真大気速度(TAS)計算ツールの使い方
本真大気速度(TAS)計算ツールは、計器上で表示される指示対気速度(IAS)に、高度や気温による空気密度の補正を加えて**真大気速度(True Airspeed / TAS)**を自動計算するツールです。
- 入力項目の設定: 計器に表示されている指示対気速度(IAS)、現在の飛行高度(または気圧高度)、および外気気温(OAT)を入力します。
- 単位の選択: 速度単位(ノット kt、km/h、mph など)や高度単位(フィート ft、メートル m)をドロップダウンから選択します。
- 結果の確認: 入力値を変更するとブラウザ上で即座に再計算が行われ、真大気速度(TAS)や密度高度、空気密度補正係数などの詳細データが表示されます。
数値を1つずつ調整しながら計算結果の変化を確認できるため、高度や気温の違いが飛行速度や機体性能に与える影響の比較シミュレーションにも最適です。
速度計算の仕組みと計算式(IAS・CAS・EAS・TAS)
航空機の速度換算において、IASからTASを求める基本的な計算式は以下の通りです:
$$\text{TAS} \approx \text{IAS} \times \sqrt{\frac{\rho_0}{\rho}}$$
ここで $\rho_0$ は海面高度における標準空気密度(約 $1.225 \text{ kg/m}^3$)、$\rho$ は現在高度・気温における空気密度を示します。
航空速度の種類と補正ステップ
- 指示対気速度(IAS / Indicated Airspeed): 機体のピトー管および静圧孔から得られた圧力を対気速度計がそのまま示す速度。

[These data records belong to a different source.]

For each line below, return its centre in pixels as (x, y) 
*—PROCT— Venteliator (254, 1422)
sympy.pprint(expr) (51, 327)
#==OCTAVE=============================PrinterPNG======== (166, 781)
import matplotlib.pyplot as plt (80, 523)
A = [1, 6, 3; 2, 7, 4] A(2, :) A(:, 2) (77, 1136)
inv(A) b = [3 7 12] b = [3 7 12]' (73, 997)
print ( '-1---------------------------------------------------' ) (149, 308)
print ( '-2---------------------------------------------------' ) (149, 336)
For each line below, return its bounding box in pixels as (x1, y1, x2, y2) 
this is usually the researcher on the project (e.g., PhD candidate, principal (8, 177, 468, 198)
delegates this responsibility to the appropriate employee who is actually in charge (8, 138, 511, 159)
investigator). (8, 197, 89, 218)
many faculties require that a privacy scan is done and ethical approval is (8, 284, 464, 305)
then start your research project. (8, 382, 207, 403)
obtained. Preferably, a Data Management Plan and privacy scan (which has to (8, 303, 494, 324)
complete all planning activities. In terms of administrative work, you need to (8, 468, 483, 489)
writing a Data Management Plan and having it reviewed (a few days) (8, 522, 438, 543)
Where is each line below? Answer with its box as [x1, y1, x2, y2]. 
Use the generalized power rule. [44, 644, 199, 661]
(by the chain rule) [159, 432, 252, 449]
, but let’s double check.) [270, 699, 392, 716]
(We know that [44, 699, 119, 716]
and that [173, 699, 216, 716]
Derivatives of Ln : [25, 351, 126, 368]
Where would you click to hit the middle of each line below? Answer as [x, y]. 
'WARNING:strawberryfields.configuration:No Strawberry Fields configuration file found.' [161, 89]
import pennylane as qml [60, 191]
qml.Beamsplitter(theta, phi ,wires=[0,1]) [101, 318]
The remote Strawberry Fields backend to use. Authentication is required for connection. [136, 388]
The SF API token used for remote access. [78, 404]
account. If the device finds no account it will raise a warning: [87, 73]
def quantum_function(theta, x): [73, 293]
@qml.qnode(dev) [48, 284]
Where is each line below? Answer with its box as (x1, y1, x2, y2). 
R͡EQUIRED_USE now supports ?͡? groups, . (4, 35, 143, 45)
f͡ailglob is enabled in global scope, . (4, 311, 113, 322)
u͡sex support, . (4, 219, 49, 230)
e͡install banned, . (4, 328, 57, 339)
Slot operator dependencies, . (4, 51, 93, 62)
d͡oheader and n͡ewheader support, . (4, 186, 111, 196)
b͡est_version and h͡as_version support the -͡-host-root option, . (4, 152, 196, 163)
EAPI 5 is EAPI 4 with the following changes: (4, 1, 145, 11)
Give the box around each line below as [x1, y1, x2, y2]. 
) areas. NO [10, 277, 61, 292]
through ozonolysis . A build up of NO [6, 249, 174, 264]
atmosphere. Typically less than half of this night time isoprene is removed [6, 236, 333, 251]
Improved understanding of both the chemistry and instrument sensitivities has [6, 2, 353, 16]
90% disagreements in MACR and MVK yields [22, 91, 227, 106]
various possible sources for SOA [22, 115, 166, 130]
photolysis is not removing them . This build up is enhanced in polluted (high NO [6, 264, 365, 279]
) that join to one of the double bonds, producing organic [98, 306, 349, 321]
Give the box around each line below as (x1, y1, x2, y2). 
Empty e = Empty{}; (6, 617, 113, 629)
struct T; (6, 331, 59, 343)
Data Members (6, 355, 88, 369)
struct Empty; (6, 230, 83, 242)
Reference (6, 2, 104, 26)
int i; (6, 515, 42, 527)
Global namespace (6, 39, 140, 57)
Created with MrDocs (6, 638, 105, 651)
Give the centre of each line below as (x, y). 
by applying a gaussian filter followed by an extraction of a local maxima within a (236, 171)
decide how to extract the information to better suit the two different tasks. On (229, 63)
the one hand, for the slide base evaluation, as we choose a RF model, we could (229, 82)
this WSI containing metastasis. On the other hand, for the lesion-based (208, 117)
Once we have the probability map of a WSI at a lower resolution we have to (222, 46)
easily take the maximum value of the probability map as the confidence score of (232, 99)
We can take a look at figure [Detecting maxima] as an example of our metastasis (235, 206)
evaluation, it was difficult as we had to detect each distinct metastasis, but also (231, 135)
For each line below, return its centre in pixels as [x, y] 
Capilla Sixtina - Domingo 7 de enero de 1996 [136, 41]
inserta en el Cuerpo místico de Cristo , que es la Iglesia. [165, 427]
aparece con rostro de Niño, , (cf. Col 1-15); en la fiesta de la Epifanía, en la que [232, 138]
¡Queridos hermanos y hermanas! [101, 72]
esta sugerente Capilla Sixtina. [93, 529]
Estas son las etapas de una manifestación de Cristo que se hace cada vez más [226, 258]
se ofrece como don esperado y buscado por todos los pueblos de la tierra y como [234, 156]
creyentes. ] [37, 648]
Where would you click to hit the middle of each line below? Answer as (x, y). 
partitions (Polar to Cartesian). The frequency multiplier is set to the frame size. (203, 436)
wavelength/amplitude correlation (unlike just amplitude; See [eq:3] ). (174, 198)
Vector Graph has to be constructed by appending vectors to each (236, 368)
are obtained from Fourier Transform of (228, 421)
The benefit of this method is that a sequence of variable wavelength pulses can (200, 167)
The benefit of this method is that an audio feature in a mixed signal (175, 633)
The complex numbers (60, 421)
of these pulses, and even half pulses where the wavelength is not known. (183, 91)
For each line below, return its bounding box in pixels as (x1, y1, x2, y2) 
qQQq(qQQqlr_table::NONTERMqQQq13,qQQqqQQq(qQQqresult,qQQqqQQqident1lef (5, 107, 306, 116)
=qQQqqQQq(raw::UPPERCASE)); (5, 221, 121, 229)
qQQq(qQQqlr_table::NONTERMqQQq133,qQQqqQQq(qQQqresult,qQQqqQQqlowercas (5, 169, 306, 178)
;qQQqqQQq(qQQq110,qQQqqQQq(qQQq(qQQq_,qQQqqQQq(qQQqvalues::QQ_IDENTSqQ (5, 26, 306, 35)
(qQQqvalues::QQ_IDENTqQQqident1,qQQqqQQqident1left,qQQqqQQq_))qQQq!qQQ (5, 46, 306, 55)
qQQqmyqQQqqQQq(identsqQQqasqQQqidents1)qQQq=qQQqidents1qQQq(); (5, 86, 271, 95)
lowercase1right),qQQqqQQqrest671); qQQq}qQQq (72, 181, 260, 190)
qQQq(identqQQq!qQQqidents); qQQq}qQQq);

- 較正対気速度(CAS / Calibrated Airspeed): IASから計器誤差および取り付け位置誤差を補正した速度。
- 等価対気速度(EAS / Equivalent Airspeed): CASに高高度・高速飛行時の空気の圧縮性補正を加えた速度。
- 真対気速度(TAS / True Airspeed): EAS(またはCAS)に空気密度の補正を加えた、実際に周囲の大気に対して機体が移動する真の速度。
高度が上がるにつれて大気圧および空気密度が低下するため、同じ指示対気速度(IAS)であっても実際の真大気速度(TAS)は速くなります。一般的な目安(Rule of thumb)として、高度が1,000フィート上昇するごとにTASはIASより約2%増加します。
真大気速度(TAS)の主な活用場面と注意点
主な活用場面
- 航法計算・フライトプラン作成: 風の影響を考慮して対地速度(GS)を算出し、所要飛行時間や必要燃料量を計算する基礎データとして。
- 航空知識の学習・訓練: 操縦訓練生や航空ファンが、高度・気温・気圧変化と速度の関係を直感的に理解するための学習ツールとして。
- ドローン・ラジコン航空機の事前チェック: 高高度飛行時における機体性能やバッテリー消費傾向の予測。
ご利用上の注意点
本ツールで用いる計算式は国際標準大気(ISA)に基づく実用的近似モデルです。実際の飛行運用では、以下の要因により計算値と誤差が生じる場合があります:
- 実際の気象条件(気圧配置、ローカルな温度偏差)
- 機体ごとの速度較正表(IAS → CAS)
- 計器位置誤差および極度の高高度・高速域でのマッハ数効果
安全に関わる飛行計画や実機の操作においては、必ず航空機飛行マニュアル(POH)、公式の航法計算盤(E6B)、あるいは認定を受けた電子フライトバッグ(EFB)をご利用ください。